* _PROBLEM TO WORK ON_
Find the line below with "Click Add Server . (24, 944, 83, 953)" and the line with "Un paquete de". Output them and the lines between, exactly, but not the pictures.

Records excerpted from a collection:

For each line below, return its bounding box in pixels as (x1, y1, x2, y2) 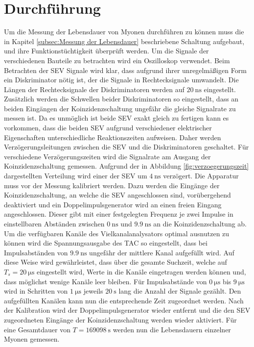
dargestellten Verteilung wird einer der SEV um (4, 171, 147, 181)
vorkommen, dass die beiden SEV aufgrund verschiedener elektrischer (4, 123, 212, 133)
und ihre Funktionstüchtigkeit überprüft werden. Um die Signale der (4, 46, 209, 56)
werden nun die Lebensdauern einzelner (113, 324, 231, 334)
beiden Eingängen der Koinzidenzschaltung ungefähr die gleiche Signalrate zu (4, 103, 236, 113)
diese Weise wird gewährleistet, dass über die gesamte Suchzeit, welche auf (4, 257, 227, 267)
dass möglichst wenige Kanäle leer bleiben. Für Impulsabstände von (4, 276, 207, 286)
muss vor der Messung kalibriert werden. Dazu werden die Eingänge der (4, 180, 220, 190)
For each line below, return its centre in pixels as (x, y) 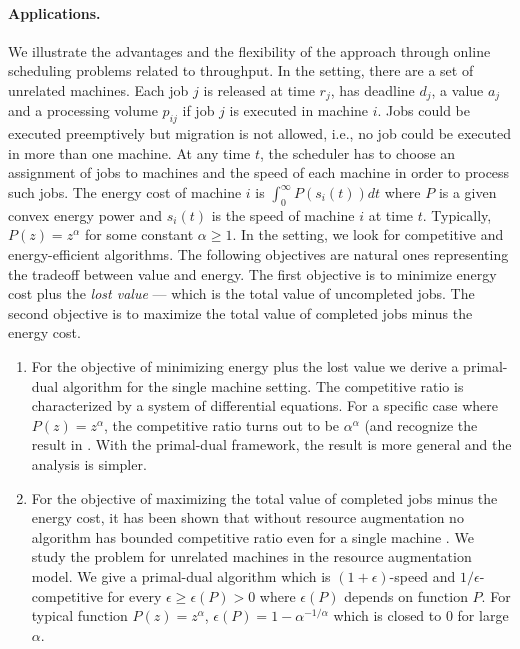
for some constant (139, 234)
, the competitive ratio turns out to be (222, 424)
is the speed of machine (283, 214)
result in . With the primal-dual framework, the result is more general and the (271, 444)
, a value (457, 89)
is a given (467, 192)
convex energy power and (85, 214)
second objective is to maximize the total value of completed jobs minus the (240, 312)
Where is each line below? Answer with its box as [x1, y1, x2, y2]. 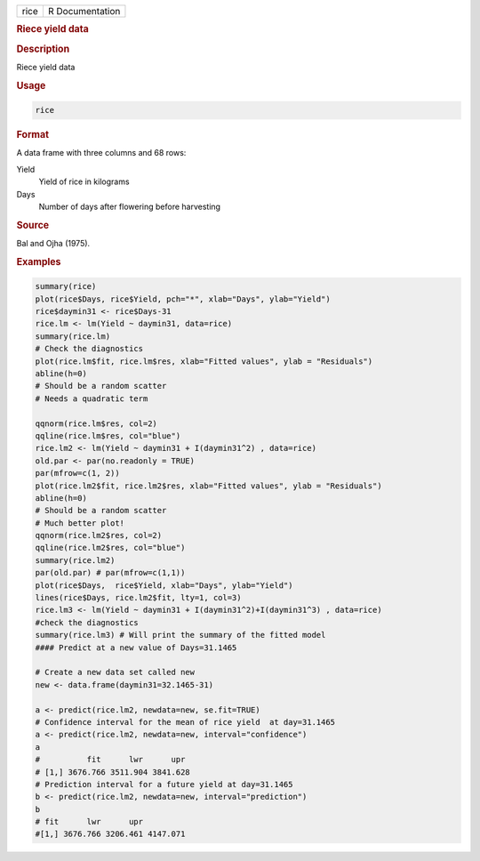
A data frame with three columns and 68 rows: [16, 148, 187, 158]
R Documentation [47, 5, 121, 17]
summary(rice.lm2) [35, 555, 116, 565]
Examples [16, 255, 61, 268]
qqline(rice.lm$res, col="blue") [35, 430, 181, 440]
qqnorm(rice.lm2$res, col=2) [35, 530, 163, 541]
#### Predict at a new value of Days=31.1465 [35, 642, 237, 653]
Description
* * *
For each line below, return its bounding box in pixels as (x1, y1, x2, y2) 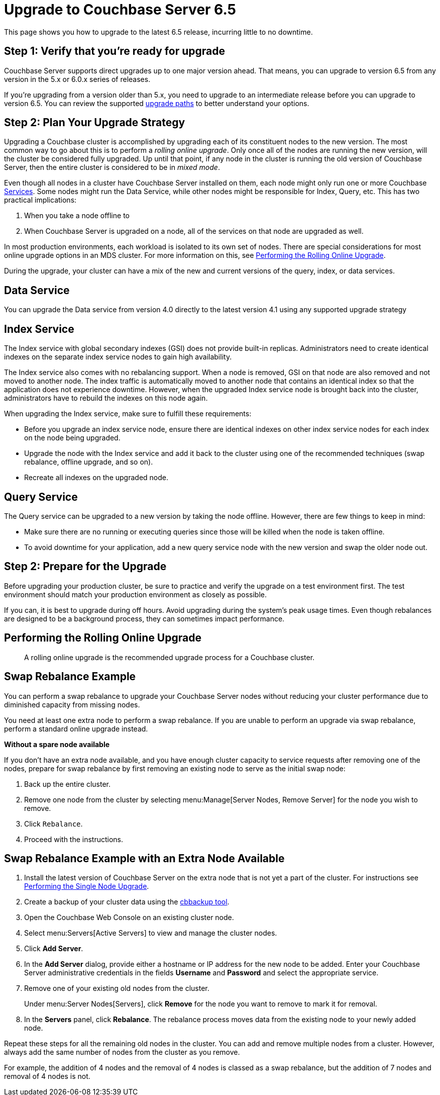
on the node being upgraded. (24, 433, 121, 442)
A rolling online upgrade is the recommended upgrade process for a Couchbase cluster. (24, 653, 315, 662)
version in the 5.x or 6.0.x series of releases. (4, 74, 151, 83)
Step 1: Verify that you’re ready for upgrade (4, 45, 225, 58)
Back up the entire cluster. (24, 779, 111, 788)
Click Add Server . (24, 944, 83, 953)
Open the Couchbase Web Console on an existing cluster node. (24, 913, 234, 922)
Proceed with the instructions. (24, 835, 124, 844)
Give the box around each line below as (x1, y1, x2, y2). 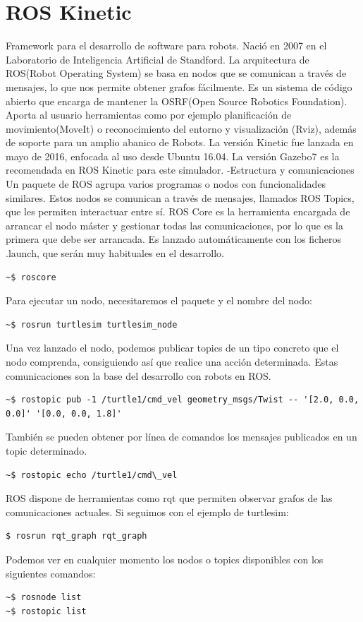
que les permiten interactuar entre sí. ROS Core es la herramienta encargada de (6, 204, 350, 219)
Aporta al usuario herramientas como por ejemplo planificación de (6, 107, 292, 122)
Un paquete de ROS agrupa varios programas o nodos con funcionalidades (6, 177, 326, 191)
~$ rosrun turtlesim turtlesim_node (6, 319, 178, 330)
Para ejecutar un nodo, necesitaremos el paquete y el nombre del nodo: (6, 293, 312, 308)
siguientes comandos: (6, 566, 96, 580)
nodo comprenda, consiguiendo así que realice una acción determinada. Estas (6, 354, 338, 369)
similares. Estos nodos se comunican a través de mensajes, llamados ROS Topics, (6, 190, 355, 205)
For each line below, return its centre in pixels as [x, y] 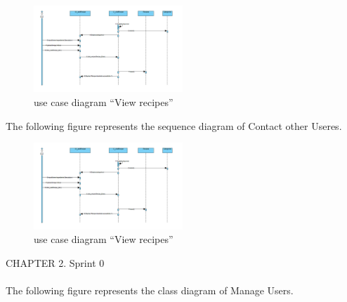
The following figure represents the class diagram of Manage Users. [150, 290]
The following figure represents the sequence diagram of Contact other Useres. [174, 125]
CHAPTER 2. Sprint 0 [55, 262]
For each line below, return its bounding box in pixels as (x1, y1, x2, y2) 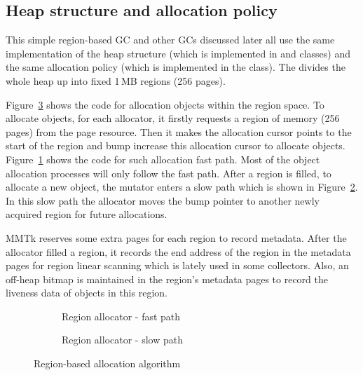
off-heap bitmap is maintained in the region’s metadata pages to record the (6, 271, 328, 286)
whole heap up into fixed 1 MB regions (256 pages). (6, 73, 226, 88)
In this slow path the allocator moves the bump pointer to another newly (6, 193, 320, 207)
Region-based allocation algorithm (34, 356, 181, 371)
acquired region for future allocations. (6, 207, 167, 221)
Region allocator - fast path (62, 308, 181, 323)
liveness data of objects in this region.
--
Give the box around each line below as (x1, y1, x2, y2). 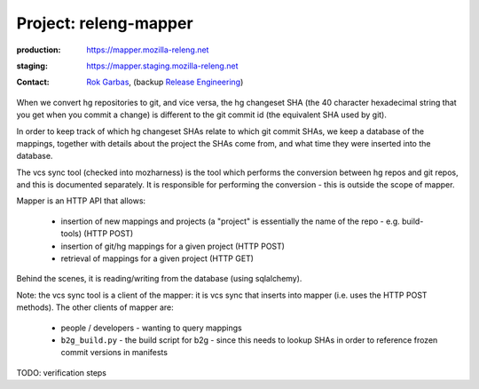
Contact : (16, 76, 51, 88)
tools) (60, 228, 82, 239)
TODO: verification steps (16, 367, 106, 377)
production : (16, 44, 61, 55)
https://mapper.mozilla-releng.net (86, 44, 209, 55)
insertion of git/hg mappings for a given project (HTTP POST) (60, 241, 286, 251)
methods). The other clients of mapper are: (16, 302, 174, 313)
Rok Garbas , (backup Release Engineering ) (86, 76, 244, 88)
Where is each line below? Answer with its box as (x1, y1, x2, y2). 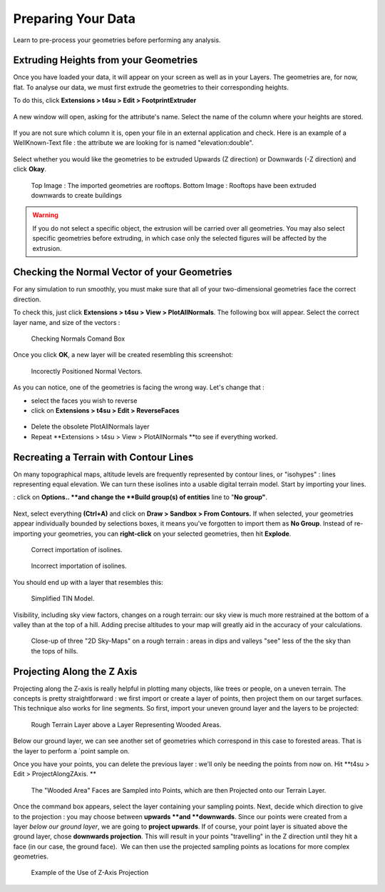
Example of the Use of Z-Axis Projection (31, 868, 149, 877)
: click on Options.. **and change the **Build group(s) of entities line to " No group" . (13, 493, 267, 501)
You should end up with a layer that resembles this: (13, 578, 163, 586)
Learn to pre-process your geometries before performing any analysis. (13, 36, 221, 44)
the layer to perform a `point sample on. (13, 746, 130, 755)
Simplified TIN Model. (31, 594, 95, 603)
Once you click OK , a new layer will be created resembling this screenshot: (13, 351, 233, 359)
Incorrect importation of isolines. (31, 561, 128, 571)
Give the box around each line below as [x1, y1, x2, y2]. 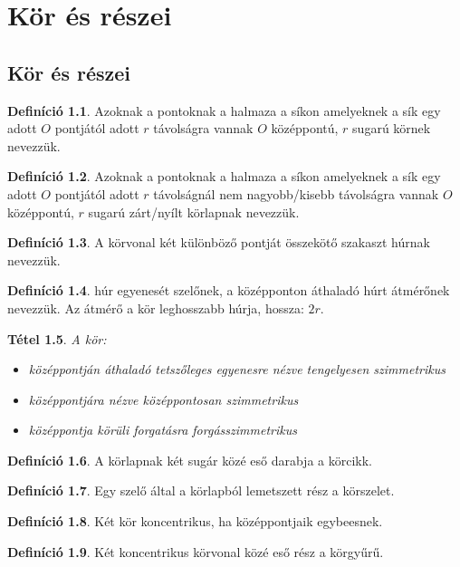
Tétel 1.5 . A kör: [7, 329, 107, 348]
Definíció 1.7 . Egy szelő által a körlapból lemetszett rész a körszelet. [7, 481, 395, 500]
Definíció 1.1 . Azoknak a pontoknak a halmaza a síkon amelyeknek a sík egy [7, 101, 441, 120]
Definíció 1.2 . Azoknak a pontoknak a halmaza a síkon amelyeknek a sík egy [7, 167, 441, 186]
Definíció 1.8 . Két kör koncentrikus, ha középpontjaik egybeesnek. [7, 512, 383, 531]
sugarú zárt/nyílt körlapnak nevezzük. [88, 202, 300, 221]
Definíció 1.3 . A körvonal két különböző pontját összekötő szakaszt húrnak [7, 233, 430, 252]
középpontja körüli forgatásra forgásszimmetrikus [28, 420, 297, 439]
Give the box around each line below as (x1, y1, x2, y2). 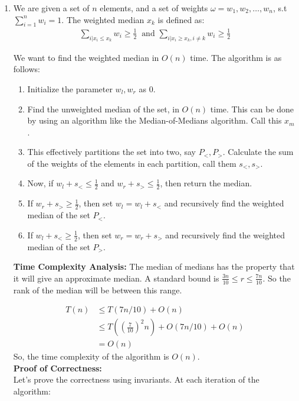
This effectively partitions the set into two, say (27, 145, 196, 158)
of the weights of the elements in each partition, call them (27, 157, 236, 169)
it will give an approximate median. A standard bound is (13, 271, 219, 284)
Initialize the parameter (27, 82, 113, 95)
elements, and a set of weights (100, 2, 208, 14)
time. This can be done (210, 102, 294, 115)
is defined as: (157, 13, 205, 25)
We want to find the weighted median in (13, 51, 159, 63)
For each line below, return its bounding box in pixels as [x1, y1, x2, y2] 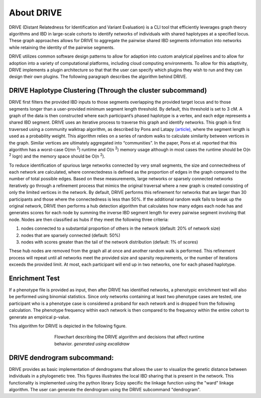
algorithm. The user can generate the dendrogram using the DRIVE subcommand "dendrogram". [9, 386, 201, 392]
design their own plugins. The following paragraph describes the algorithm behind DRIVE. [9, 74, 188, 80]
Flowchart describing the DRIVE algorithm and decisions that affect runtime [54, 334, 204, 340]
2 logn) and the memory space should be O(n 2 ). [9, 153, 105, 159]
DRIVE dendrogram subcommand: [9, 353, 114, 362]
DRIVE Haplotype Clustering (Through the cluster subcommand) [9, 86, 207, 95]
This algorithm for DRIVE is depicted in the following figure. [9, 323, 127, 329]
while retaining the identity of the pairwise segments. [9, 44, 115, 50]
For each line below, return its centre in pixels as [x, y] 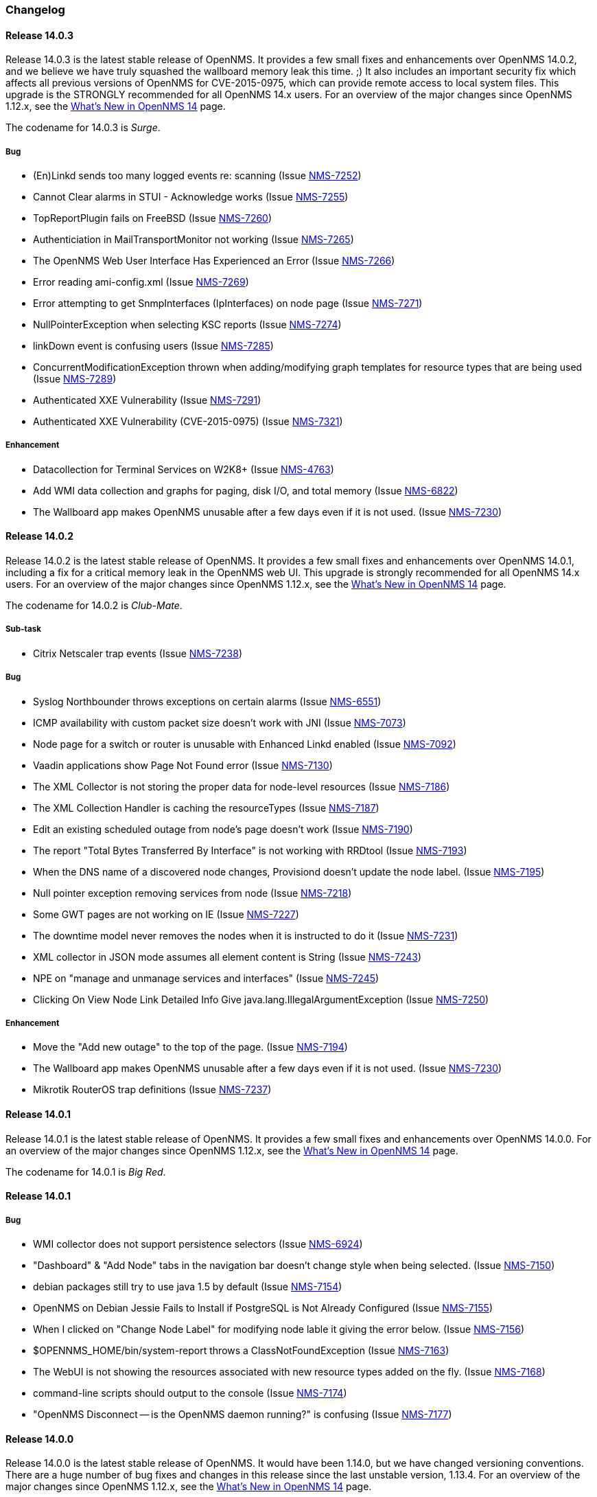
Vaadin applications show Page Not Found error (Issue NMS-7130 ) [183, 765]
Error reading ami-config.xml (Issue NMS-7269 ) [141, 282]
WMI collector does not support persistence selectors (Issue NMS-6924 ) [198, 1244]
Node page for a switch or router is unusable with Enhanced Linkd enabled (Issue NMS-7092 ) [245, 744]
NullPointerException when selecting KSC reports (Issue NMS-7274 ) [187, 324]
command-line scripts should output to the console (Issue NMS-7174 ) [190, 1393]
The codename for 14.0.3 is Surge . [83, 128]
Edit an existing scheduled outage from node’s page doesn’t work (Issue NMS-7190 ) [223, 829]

* _ANSWER SPACE_
Click Add Server . (24, 944, 83, 953)
Open the Couchbase Web Console on an existing cluster node. (24, 913, 234, 922)
Proceed with the instructions. (24, 835, 124, 844)
Give the box around each line below as (x1, y1, x2, y2). 
que les permiten interactuar entre sí. ROS Core es la herramienta encargada de (6, 204, 350, 219)
Aporta al usuario herramientas como por ejemplo planificación de (6, 107, 292, 122)
Un paquete de ROS agrupa varios programas o nodos con funcionalidades (6, 177, 326, 191)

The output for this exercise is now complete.